Fused Lasso Improves Accuracy of Co-occurrence Network Inference in Grouped Samples
Daniel Agyapong, Briana H. Beatty, Peter G. Kennedy, Jane C. Marks, Toby D. Hocking
TL;DR
This work tackles the challenge of inferring microbiome co-occurrence networks across heterogeneous environments by introducing the Same-All Cross-validation (SAC) framework, which separately evaluates within-habitat and cross-habitat generalization. It adapts the fused-lasso based fuser algorithm to microbiome data, decomposing edge weights into a global component and habitat-specific deviations, and optimizes a joint objective with sparsity and fusion penalties across habitats. Across six public grouped-sample datasets, fuser achieves comparable performance to glmnet in homogeneous settings and substantially improves predictive accuracy in cross-environment scenarios, with taxon-wise analyses revealing complementary strengths across methods. The study provides a principled toolbox for cross-environment network inference, offering improved robustness to environmental heterogeneity and more nuanced ecological insights into microbial interactions across space and time.
Abstract
Co-occurrence network inference algorithms have significantly advanced our understanding of microbiome communities.
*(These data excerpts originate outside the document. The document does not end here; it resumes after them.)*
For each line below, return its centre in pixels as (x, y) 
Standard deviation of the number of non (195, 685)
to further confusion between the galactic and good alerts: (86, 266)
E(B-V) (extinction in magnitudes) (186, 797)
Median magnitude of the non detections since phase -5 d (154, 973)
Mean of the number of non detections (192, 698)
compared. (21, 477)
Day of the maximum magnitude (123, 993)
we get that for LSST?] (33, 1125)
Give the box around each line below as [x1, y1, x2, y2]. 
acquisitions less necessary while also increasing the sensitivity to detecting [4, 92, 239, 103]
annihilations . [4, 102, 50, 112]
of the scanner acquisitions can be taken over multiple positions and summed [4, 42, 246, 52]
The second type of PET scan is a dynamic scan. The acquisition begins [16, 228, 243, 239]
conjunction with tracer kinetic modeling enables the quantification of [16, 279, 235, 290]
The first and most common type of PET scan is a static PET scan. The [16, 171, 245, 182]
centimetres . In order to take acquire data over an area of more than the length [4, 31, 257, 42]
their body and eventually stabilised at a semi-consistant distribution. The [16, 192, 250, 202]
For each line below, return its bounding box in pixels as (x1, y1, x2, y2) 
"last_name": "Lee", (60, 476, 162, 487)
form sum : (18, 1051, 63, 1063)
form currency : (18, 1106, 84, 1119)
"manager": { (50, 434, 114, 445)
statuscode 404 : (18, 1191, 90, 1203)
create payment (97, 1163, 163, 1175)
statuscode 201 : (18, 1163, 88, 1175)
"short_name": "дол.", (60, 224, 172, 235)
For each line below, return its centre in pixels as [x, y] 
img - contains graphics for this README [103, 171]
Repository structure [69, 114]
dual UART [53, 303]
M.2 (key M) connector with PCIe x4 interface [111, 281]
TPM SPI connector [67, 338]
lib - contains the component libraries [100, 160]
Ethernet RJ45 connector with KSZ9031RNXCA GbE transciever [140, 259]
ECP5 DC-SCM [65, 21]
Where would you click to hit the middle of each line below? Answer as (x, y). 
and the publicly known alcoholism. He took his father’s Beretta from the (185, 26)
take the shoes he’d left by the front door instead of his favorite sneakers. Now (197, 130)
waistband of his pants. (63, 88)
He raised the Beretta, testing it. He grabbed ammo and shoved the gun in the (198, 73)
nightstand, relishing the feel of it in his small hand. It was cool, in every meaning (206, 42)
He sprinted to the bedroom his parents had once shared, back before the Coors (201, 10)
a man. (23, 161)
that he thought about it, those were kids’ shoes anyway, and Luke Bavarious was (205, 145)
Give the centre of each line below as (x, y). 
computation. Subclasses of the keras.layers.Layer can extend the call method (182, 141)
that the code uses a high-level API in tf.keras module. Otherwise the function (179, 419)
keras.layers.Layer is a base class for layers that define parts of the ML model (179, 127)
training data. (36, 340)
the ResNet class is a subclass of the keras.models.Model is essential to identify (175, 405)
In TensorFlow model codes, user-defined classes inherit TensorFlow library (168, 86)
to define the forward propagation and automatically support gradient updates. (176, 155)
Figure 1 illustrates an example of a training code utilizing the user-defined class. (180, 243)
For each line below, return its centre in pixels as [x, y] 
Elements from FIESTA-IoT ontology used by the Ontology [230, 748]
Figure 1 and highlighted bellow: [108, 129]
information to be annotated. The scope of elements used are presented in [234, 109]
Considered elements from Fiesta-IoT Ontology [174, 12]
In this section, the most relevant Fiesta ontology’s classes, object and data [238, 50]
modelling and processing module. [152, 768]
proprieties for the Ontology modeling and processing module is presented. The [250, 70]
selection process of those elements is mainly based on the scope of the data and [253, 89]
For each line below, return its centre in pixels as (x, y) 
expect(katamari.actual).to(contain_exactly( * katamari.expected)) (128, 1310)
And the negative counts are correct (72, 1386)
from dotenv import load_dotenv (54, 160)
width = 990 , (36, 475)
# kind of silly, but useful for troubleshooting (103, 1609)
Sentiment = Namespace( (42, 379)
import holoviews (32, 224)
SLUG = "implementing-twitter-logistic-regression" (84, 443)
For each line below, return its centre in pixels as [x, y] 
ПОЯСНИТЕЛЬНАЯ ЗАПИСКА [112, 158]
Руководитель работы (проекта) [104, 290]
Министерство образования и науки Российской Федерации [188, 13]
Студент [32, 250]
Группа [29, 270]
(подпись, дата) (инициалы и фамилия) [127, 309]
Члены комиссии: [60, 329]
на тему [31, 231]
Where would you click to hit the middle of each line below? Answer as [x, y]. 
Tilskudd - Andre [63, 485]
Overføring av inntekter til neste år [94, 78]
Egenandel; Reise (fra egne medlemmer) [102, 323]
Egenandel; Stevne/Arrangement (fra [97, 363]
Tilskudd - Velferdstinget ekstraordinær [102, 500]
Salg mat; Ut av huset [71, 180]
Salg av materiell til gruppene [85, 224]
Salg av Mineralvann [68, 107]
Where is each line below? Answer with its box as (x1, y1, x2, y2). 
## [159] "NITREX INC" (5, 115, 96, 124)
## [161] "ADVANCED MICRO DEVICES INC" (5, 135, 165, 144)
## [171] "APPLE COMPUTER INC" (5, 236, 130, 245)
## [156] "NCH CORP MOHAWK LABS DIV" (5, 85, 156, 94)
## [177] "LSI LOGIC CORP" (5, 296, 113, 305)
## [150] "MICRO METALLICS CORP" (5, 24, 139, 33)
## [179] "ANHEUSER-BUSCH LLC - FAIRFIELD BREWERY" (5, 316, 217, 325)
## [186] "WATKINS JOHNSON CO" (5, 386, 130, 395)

However, these algorithms typically analyze microbial associations within samples collected from a single environmental niche, often capturing only static snapshots rather than dynamic microbial processes. Previous studies have commonly grouped samples from different environmental niches together without fully considering how microbial communities adapt their associations when faced with varying ecological conditions. Our study addresses this limitation by explicitly investigating both spatial and temporal dynamics of microbial communities. We analyzed publicly available microbiome abundance data across multiple locations and time points, to evaluate algorithm performance in predicting microbial associations using our proposed Same-All Cross-validation (SAC) framework. SAC evaluates algorithms in two distinct scenarios: training and testing within the same environmental niche (Same), and training and testing on combined data from multiple environmental niches (All). To overcome the limitations of conventional algorithms, we propose fuser, an algorithm that, while not entirely new in machine learning, is novel for microbiome community network inference. It retains subsample-specific signals while simultaneously sharing relevant information across environments during training. Unlike standard approaches that infer a single generalized network from combined data, fuser generates distinct, environment-specific predictive networks. Our results demonstrate that fuser achieves comparable predictive performance to existing algorithms such as glmnet when evaluated within homogeneous environments (Same), and notably reduces test error compared to baseline algorithms in cross-environment (All) scenarios.